4.1. Performance Values
In the first step, the genes that the ensemble gene filter algorithm chooses are obtained by the gene grading of Fisher, WRS, and IG algorithms. Gene-subsets with the highest classification performance are selected by making gene selection processes at different numbers.

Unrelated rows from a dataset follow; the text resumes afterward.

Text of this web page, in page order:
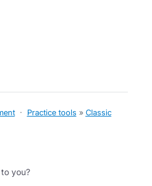
· Practice tools » Classic
you?
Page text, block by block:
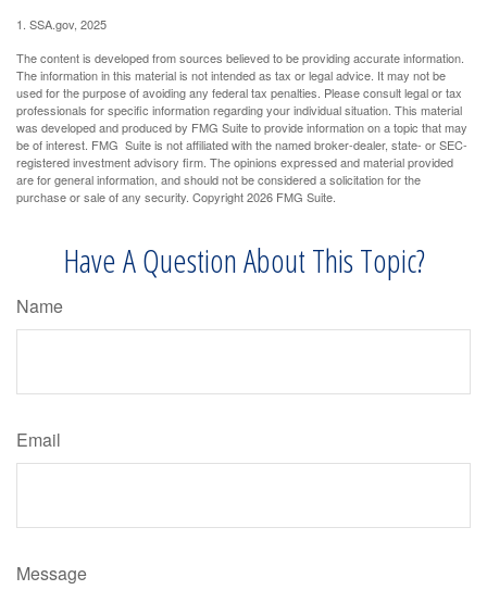
1. SSA.gov, 2025
The content is developed from sources believed to be providing accurate information.
The information in this material is not intended as tax or legal advice. It may not be
used for the purpose of avoiding any federal tax penalties. Please consult legal or tax
professionals for specific information regarding your individual situation. This material
was developed and produced by FMG Suite to provide information on a topic that may
be of interest. FMG Suite is not affiliated with the named broker-dealer, state- or SEC-
registered investment advisory firm. The opinions expressed and material provided
are for general information, and should not be considered a solicitation for the
purchase or sale of any security. Copyright2026 FMG Suite.
Have A Question About This Topic?
Name
Email
Message
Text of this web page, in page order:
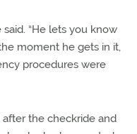
said. “He lets you know
moment he gets in it,
procedures were
the checkride and
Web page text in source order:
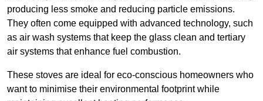
producing less smoke and reducing particle emissions.
They often come equipped with advanced technology, such
as air wash systems that keep the glass clean and tertiary
air systems that enhance fuel combustion.
These stoves are ideal for eco-conscious homeowners who
want to minimise their environmental footprint while
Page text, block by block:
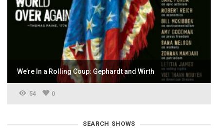
We’re In a Rolling Coup: Gephardt and Wirth
54 0
SEARCH SHOWS

At this step, the graphic of LOOCV value that the gene filter algorithms obtain through KNN according to different gene numbers is presented in Figure 5. In Table 1, the best 15 performances obtained are shown.

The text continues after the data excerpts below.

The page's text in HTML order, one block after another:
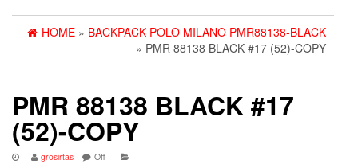
HOME » BACKPACK POLO MILANO PMR88138-BLACK
» PMR 88138 BLACK #17 (52)-COPY
PMR 88138 BLACK #17
(52)-COPY
grosirtas Off
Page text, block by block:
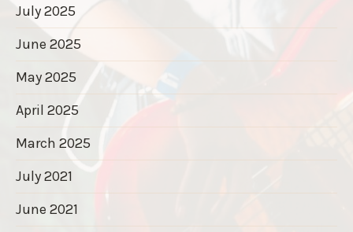
July 2025
June 2025
May 2025
April 2025
March 2025
July 2021
June 2021
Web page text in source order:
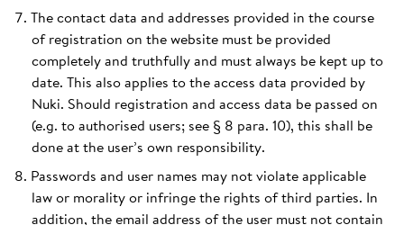
The contact data and addresses provided in the course
of registration on the website must be provided
completely and truthfully and must always be kept up to
date. This also applies to the access data provided by
Nuki. Should registration and access data be passed on
(e.g. to authorised users; see § 8 para. 10), this shall be
done at the user’s own responsibility.
Passwords and user names may not violate applicable
law or morality or infringe the rights of third parties. In
addition, the email address of the user must not contain

Filter | LOOCV | Selected Genes | AUC | Time | 5-Fold | 10-Fold |
---|---|---|---|---|---|---|
Fisher | 98.61 | 9 | 0.98 | 6 | 98.57 | 98.57 |
Fisher | 98.61 | 10 | 0.98 | 7 | 98.57 | 98.57 |
IG | 98.61 | 100 | 0.98 | 56 | 97.24 | 98.57 |
Fisher | 98.61 | 100 | 0.98 | 56 | 98.57 | 98.57 |
WRS | 98.61 | 150 | 0.98 | 87 | 98.57 | 98.57 |
Fisher | 98.61 | 150 | 0.98 | 83 | 98.57 | 98.57 |
IG | 98.61 | 250 | 0.98 | 141 | 98.57 | 98.57 |
WRS | 98.61 | 250 | 0.98 | 140 | 98.57 | 98.57 |
Fisher | 98.61 | 250 | 0.98 | 140 | 98.57 | 98.57 |
IG | 98.61 | 500 | 0.98 | 288 | 97.14 | 98.57 |
WRS | 98.61 | 500 | 0.98 | 281 | 98.57 | 98.57 |
Fisher | 98.61 | 500 | 0.98 | 287 | 98.57 | 98.57 |
Fisher | 97.22 | 2 | 0.97 | 2 | 97.14 | 97.14 |
WRS | 97.22 | 3 | 0.97 | 3 | 95.81 | 97.14 |
Fisher | 97.22 | 3 | 0.97 | 3 | 97.14 | 97.14 |
LOOCV, leave one out cross validation; IG, information gain; WRS, Wilcoxon rank sum; AUC, Area under the curve.
Best 15 performance values of the three gene filter algorithm.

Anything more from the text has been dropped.